START Data for review

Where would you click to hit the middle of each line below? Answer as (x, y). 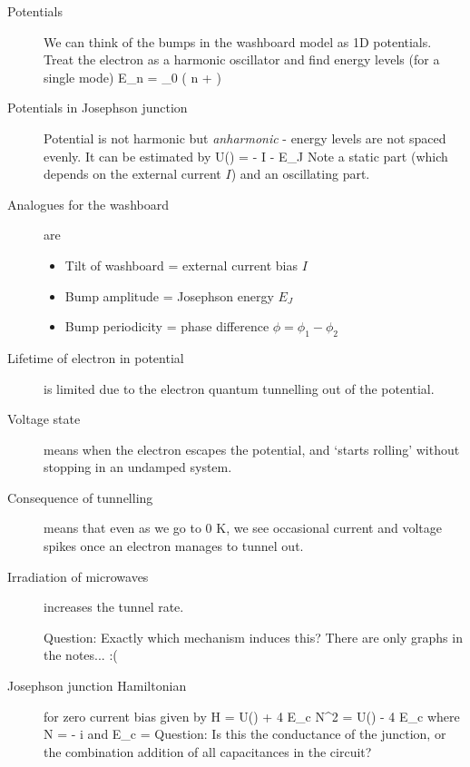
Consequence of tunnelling (80, 497)
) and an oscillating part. (300, 174)
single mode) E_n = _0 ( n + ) (132, 77)
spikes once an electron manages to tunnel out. (174, 546)
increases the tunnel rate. (114, 607)
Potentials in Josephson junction (98, 108)
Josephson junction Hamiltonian (97, 686)
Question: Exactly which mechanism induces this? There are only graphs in (253, 637)
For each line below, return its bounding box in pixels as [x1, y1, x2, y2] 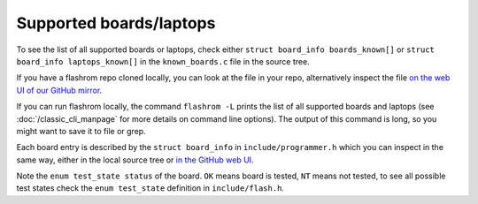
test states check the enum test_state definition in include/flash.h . [16, 183, 285, 193]
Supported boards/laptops [16, 13, 216, 33]
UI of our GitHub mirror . [16, 85, 103, 95]
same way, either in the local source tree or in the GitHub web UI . [16, 155, 254, 165]
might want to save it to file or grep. [16, 125, 146, 136]
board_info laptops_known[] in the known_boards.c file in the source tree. [16, 56, 310, 66]
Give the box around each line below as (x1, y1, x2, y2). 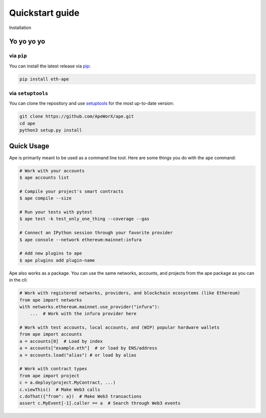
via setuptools (9, 90, 49, 97)
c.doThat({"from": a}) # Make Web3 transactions (19, 393, 142, 399)
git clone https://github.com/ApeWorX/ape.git (19, 114, 134, 119)
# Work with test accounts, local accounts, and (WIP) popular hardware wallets (19, 325, 220, 330)
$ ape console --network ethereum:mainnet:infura (19, 237, 142, 242)
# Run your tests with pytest (19, 209, 93, 215)
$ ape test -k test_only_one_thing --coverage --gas (19, 216, 150, 222)
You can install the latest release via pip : (9, 63, 91, 69)
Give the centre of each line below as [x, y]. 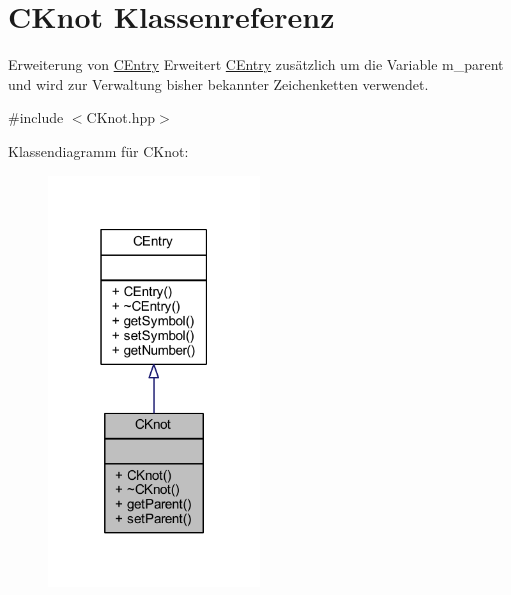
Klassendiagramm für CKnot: [98, 150]
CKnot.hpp [121, 117]
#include [36, 117]
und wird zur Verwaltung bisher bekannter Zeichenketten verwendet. [218, 83]
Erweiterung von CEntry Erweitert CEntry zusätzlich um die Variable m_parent [256, 64]
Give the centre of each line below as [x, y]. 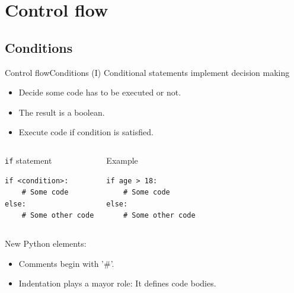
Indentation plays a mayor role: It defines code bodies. [117, 283]
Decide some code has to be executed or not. [100, 92]
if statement [28, 160]
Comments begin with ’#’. [66, 263]
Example [122, 160]
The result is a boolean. [62, 112]
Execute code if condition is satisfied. [86, 132]
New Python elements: [46, 243]
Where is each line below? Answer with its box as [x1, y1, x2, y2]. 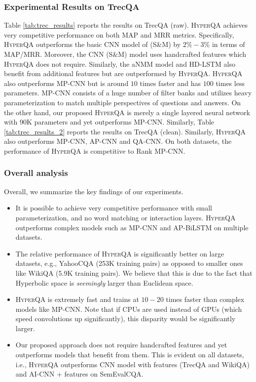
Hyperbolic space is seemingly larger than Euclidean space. [15, 277, 193, 288]
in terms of [212, 39, 245, 49]
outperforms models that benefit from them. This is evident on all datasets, [15, 349, 244, 360]
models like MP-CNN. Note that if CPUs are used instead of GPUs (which [15, 303, 242, 314]
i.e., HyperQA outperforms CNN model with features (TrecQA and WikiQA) [15, 359, 250, 369]
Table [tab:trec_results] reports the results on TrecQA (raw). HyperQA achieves [4, 20, 248, 30]
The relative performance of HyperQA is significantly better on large [15, 248, 224, 258]
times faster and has [140, 78, 201, 88]
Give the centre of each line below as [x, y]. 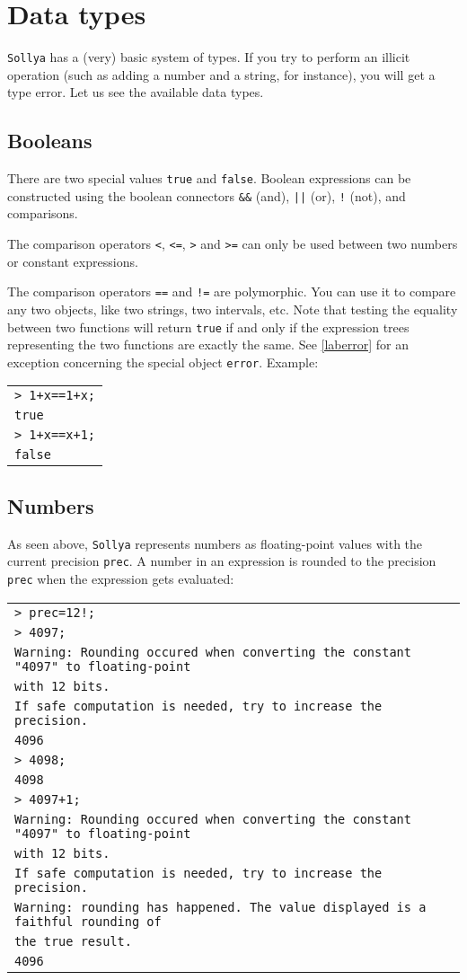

END Data for review

#### What you are asked to do
Counting every line of the entries that holds the word "junction", report the total and no other text.

#### Answer for the task
2